27.5.1 Information About Each Character
The syntax table entry for a character is a number that encodes six
pieces of information:
- The syntactic class of the character, represented as a small integer
- The matching delimiter, for delimiter characters only
(the matching delimiter of ‘(’ is ‘)’, and vice versa)
- A flag saying whether the character is the first character of a
two-character comment starting sequence
- A flag saying whether the character is the second character of a
two-character comment starting sequence
- A flag saying whether the character is the first character of a
two-character comment ending sequence
- A flag saying whether the character is the second character of a
two-character comment ending sequence
The syntactic classes are stored internally as small integers, but are
usually described to or by the user with characters. For example, ‘(’
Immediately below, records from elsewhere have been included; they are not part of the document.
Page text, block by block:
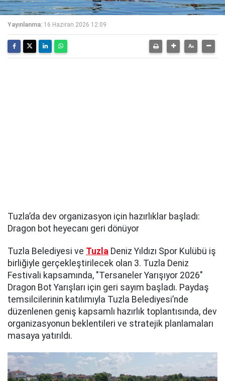
Yayınlanma: 16 Haziran 2026 12:09
Tuzla’da dev organizasyon için hazırlıklar başladı:
Dragon bot heyecanı geri dönüyor
Tuzla Belediyesi ve Tuzla Deniz Yıldızı Spor Kulübü iş
birliğiyle gerçekleştirilecek olan 3. Tuzla Deniz
Festivali kapsamında, "Tersaneler Yarışıyor 2026"
Dragon Bot Yarışları için geri sayım başladı. Paydaş
temsilcilerinin katılımıyla Tuzla Belediyesi’nde
düzenlenen geniş kapsamlı hazırlık toplantısında, dev
organizasyonun beklentileri ve stratejik planlamaları
masaya yatırıldı.
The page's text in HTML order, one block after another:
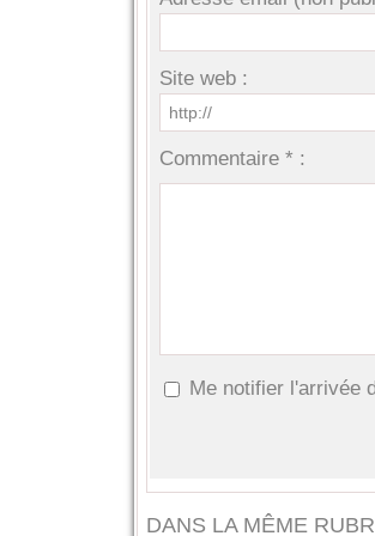
Site web :
Commentaire * :
Me notifier l'arrivée
DANS LA MÊME
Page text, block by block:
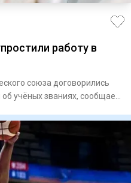
работу в
союза договорились
учёных званиях, сообщает
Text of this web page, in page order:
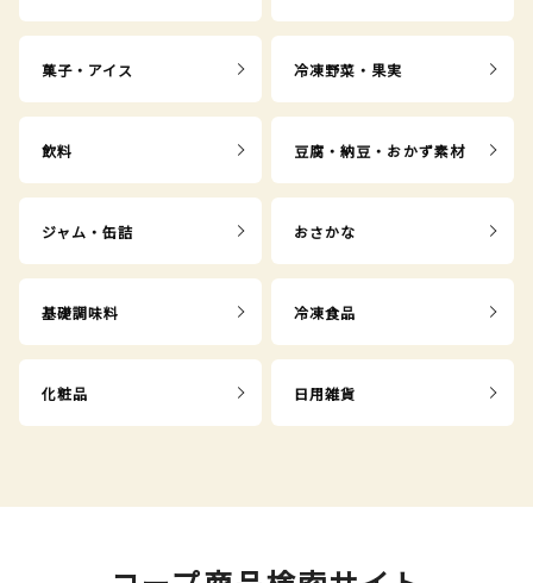
菓子・アイス 冷凍野菜・果実
飲料 豆腐・納豆・おかず素材
ジャム・缶詰 おさかな
基礎調味料 冷凍食品
化粧品 日用雑貨
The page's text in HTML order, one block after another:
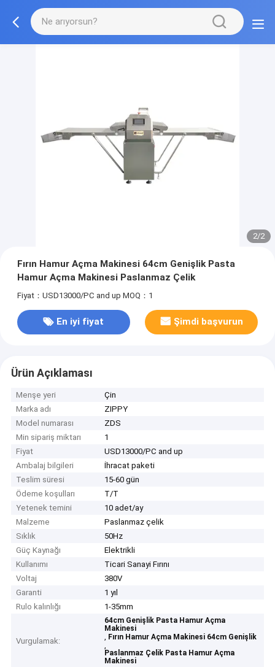
2/2
Fırın Hamur Açma Makinesi 64cm Genişlik Pasta
Hamur Açma Makinesi Paslanmaz Çelik
Fiyat：USD13000/PC and up MOQ：1
En iyi fiyat Şimdi başvurun
Ürün Açıklaması
Menşe yeri
Çin
Marka adı
ZIPPY
Model numarası
ZDS
Min sipariş miktarı
1
Fiyat
USD13000/PC and up
Ambalaj bilgileri
İhracat paketi
Teslim süresi
15-60 gün
Ödeme koşulları
T/T
Yetenek temini
10 adet/ay
Malzeme
Paslanmaz çelik
Sıklık
50Hz
Güç Kaynağı
Elektrikli
Kullanımı
Ticari Sanayi Fırını
Voltaj
380V
Garanti
1 yıl
Rulo kalınlığı
1-35mm
Vurgulamak:
64cm Genişlik Pasta Hamur Açma
Makinesi
, Fırın Hamur Açma Makinesi 64cm Genişlik
,
Paslanmaz Çelik Pasta Hamur Açma
Makinesi

is used to specify the syntactic class of opening delimiters. Here is a
table of syntactic classes, with the characters that specify them.
- ‘-’
- The class of whitespace characters. Please don't use the formerly
advertised , which is not supported by GNU Emacs.
- ‘w’
- The class of word-constituent characters.
- ‘_’
- The class of characters that are part of symbol names but not words.
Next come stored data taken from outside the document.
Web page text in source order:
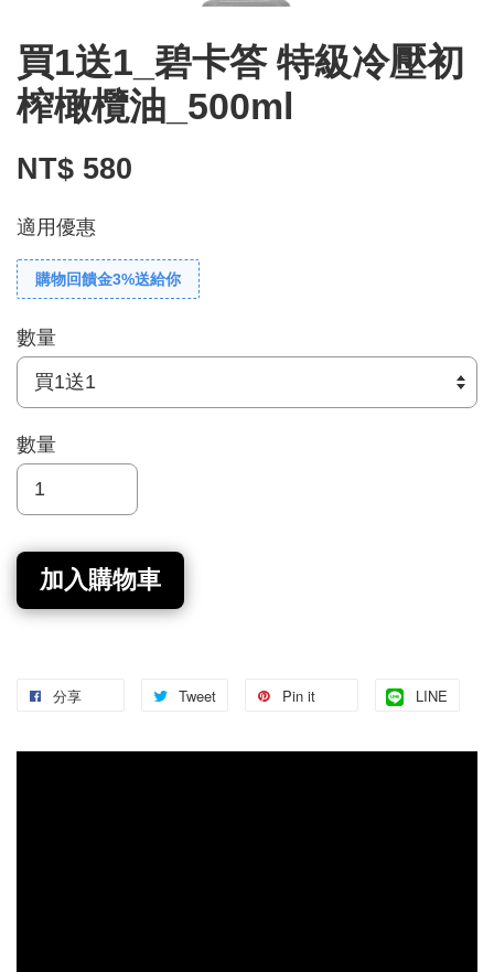
買1送1_碧卡答 特級冷壓初
榨橄欖油_500ml
NT$ 580
適用優惠
購物回饋金3%送給你
數量
數量
加入購物車
分享 Tweet Pin it LINE
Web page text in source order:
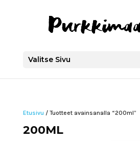
Valitse Sivu
Etusivu / Tuotteet avainsanalla “200ml”
200ML
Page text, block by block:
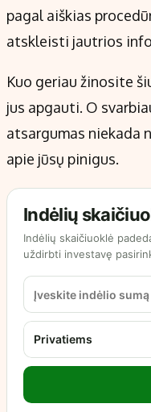
pagal aiškias
atskleisti jautrios
Kuo geriau žinosite
jus apgauti. O
atsargumas niekada
apie jūsų pinigus.
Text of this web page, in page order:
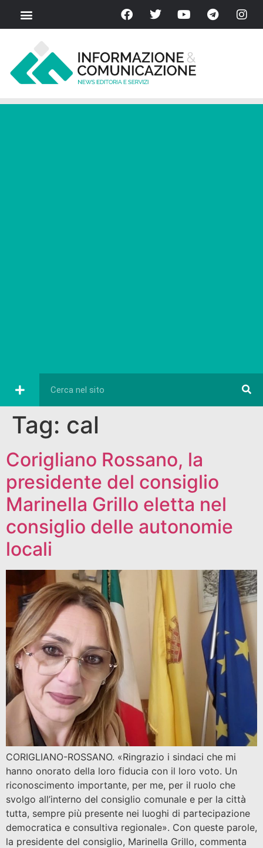
Tag: cal
Corigliano Rossano, la
presidente del consiglio
Marinella Grillo eletta nel
consiglio delle autonomie
locali
CORIGLIANO-ROSSANO. «Ringrazio i sindaci che mi
hanno onorato della loro fiducia con il loro voto. Un
riconoscimento importante, per me, per il ruolo che
svolgo all’interno del consiglio comunale e per la città
tutta, sempre più presente nei luoghi di partecipazione
democratica e consultiva regionale». Con queste parole,
la presidente del consiglio, Marinella Grillo, commenta
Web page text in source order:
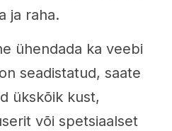
ja raha.
ühendada ka veebi
seadistatud, saate
ükskõik kust,
või spetsiaalset
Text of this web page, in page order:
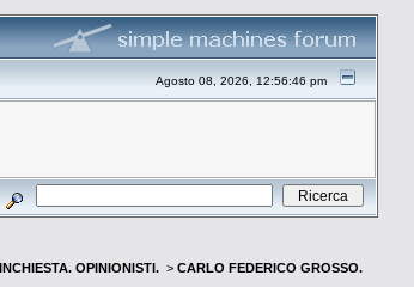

This class is represented by ‘_’ because the character ‘_’
has this class in both C and Lisp.
- ‘.’
- The class of punctuation characters that do not fit into any other
special class.
- ‘(’
- The class of opening delimiters.
- ‘)’
- The class of closing delimiters.
- ‘'’
- The class of expression-adhering characters. These characters are
part of a symbol if found within or adjacent to one, and are part
of a following expression if immediately preceding one, but are like
whitespace if surrounded by whitespace.
- ‘"’
- The class of string-quote characters. They match each other in pairs,
and the characters within the pair all lose their syntactic
significance except for the ‘\’ and ‘/’ classes of escape
characters, which can be used to include a string-quote inside the
string.
- ‘$’
- The class of self-matching delimiters. This is intended for TeX's
‘$’, which is used both to enter and leave math mode. Thus,
a pair of matching ‘$’ characters surround each piece of math mode
TeX input. A pair of adjacent ‘$’ characters act like a single
one for purposes of matching.
- ‘/’
- The class of escape characters that always just deny the following
character its special syntactic significance. The character after one
of these escapes is always treated as alphabetic.
- ‘\’
- The class of C-style escape characters. In practice, these are
treated just like ‘/’-class characters, because the extra
possibilities for C escapes (such as being followed by digits) have no
effect on where the containing expression ends.
- ‘<’
- The class of comment-starting characters. Only single-character
comment starters (such as ‘;’ in Lisp mode) are represented this
way.
- ‘>’
- The class of comment-ending characters. Newline has this syntax in
Lisp mode.
The characters flagged as part of two-character comment delimiters can
have other syntactic functions most of the time. For example, ‘/’ and
‘*’ in C code, when found separately, have nothing to do with
comments. The comment-delimiter significance overrides when the pair of
characters occur together in the proper order. Only the list and sexp
commands use the syntax table to find comments; the commands specifically
for comments have other variables that tell them where to find comments.
Moreover, the list and sexp commands notice comments only if
parse-sexp-ignore-comments is non-nil. This variable is set
to nil in modes where comment-terminator sequences are liable to
appear where there is no comment, for example, in Lisp mode where the
comment terminator is a newline but not every newline ends a comment.